In my problem, we have the following, $A:=k[x,t]/(x^2-t)$ as a $k[t]$ algebra, we have the following term $$A\otimes_{k[t]} k[t]/(t-a)$$ I knew the rule that $M\otimes_R R/I = M/IM$. But then I was stuck, looking at the solution we also have the following $$A/(t-a)A = \frac{k[x,t]/(t-x^2)}{(t-a)k[x,t]/(t-x^2)} = k[x]/(x^2-a)$$ which made this tensor product much easier to understand.
People say these make a lot more intuitive sense with algebraic geometry, but without referring to algebraic geometry, do you know where can I find some reference for this kind of result?
I knew there are the isomorphism theorems but I guess this is not enough. Thank you very much!
Edit, I will add another example from my notes, we want to consider $\mathbb{Z}[\sqrt{-5}]/(2, 1+\sqrt{-5})$, we can do the following calculation $$\mathbb{Z}[\sqrt{-5}]/(2, 1+\sqrt{-5}) = \mathbb{Z}[x]/(x^2+5, 1+x, 2) =\mathbb{F}_2[x]/(x^2+5, 1+x) \\ =\mathbb{F}_2[x]/(x^2+1, 1+x) = \mathbb{F}_2[x]/((x+1)^2, 1+x) = \mathbb{F}_2[x]/(1+x) = \mathbb{F}_2.$$
Proposition: Suppose that $R$ is a ring, and $I$ and $J$ are two ideals of $R$. Then quotient of $R$ by the ideal generated by both $I$ and $J$ is isomorphic to the quotient of $R/I$ by $J(R/I)$ (the ideal generated by the image of $J$ under the canonical map $R\to R/I$). That is, if $S = R/I$, we have $$ R/(I + J)\cong S/JS. $$
Proof: We have canonical homomorphisms $f : R\to R/I = S$ and $g : S\to S/JS$ given to us by the construction of quotient rings. I claim that the composition $\phi = g\circ f : R\to S/JS$ is surjective with kernel $I + J$. Then the proposition will follow from the first isomorphism theorem.
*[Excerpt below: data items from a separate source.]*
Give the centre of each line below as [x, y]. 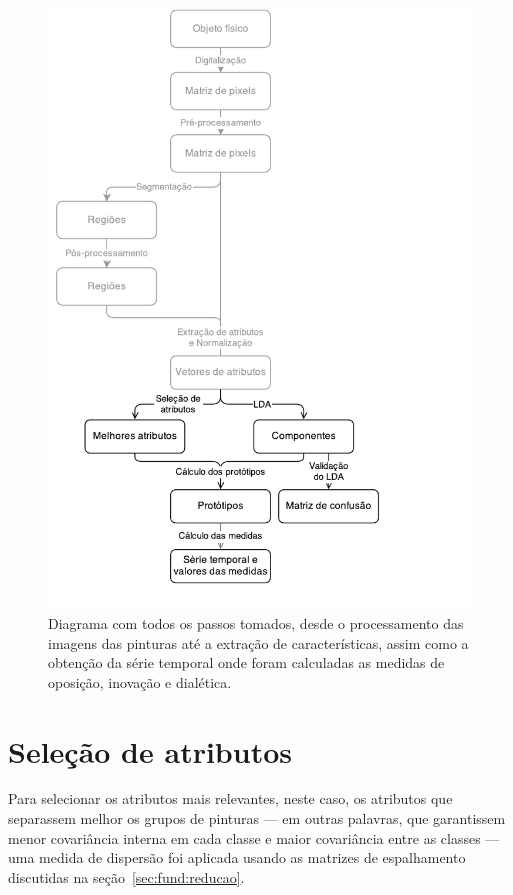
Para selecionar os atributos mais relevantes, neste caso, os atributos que [230, 798]
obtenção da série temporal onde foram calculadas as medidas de [246, 662]
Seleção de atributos [150, 750]
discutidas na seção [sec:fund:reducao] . [126, 876]
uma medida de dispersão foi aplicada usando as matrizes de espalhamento [237, 857]
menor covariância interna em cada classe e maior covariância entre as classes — [254, 837]
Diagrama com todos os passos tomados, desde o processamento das [256, 622]
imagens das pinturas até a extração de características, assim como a [258, 642]
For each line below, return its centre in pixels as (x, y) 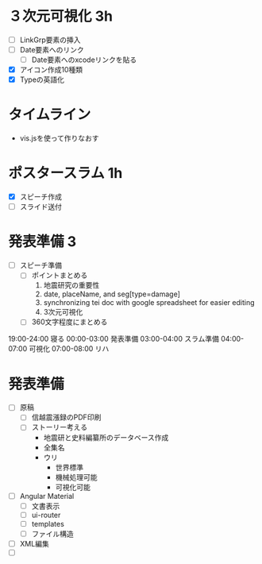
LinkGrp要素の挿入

Because $f$ and $g$ are quotient homomorphisms, they are surjective.
We only need now show that $\ker\phi = I + J$. Unwrapping all the definitions and maps, we have:
\begin{align*} \ker\phi &= \{r\in R\mid \phi(r) = 0_{S/JS}\}\\ &= \{r\in R\mid g\circ f(r) = (0 + I) + JS\}\\ &= \{r\in R\mid f(r) - (0 + I)\in JS\}\\ &= \{r\in R\mid f(r)\in JS\}\\ &= \{r\in R\mid r + I\in JS\}\\ &= \{r\in R\mid r + I = (j + I)(s + I)\textrm{ for some }j\in J, s\in R\}\\ &= \{r\in R\mid r + I = (js + I)\textrm{ for some }j\in J, s\in R\}\\ &= \{r\in R\mid r - js\in I\textrm{ for some }j\in J, s\in R\}\\ &= \{r\in R\mid r - j'\in I\textrm{ for some }j'\in J\}\\ &= \{r\in R\mid r - j = i\textrm{ for some }j\in J, i\in I\}\\ &= \{r\in R\mid r = i + j\textrm{ for some }j\in J, i\in I\}\\ &= I + J. \end{align*} Thus, $R/(I + J)\cong S/JS$ by the first isomorphism theorem for rings. $\square$
The results in your question follow because if $I = (r_1,\dots, r_n)$ and $J = (s_1, \dots, s_m)$, then $$I + J = (r_1,\dots, r_n, s_1,\dots s_m) = (r_1) + \dots + (r_n) + (s_1) + \dots + (s_m).$$ By induction, you may compute $R/(I + J)$ in this case by successively quotienting by the $r_i$ and $s_j$ in any order you choose. You may compute $R/I$, where $R = \Bbb Z[\sqrt{-5}]$ and $I = (2,1 + \sqrt{-5})$, by first writing $R = \Bbb Z[x]/(x^2 + 5)$, applying the isomorphism in reverse, and then quotienting by the generators of the relevant ideal in a new order.